**INSTRUCTIONS FOR THE TASK**
Beneath this instruction is a listing; print exactly the lines in it starting at the line that contains "constructed, in which" and going through the line that contains "calculate the evaluation".

**DATA TO USE**
Segment Open

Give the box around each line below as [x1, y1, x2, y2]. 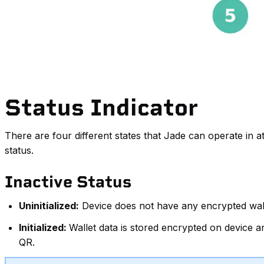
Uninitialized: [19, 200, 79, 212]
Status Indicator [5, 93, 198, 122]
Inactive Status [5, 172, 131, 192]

Segment Closed
Segment Open

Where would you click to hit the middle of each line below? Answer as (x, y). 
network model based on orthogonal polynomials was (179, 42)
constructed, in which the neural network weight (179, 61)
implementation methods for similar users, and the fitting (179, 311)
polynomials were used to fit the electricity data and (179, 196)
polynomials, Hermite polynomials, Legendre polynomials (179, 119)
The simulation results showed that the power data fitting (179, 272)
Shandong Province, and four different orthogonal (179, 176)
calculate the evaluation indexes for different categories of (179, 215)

Segment Closed

**SOLVED EXERCISE**
constructed, in which the neural network weight (179, 61)
implementation methods for similar users, and the fitting (179, 311)
polynomials were used to fit the electricity data and (179, 196)
polynomials, Hermite polynomials, Legendre polynomials (179, 119)
The simulation results showed that the power data fitting (179, 272)
Shandong Province, and four different orthogonal (179, 176)
calculate the evaluation indexes for different categories of (179, 215)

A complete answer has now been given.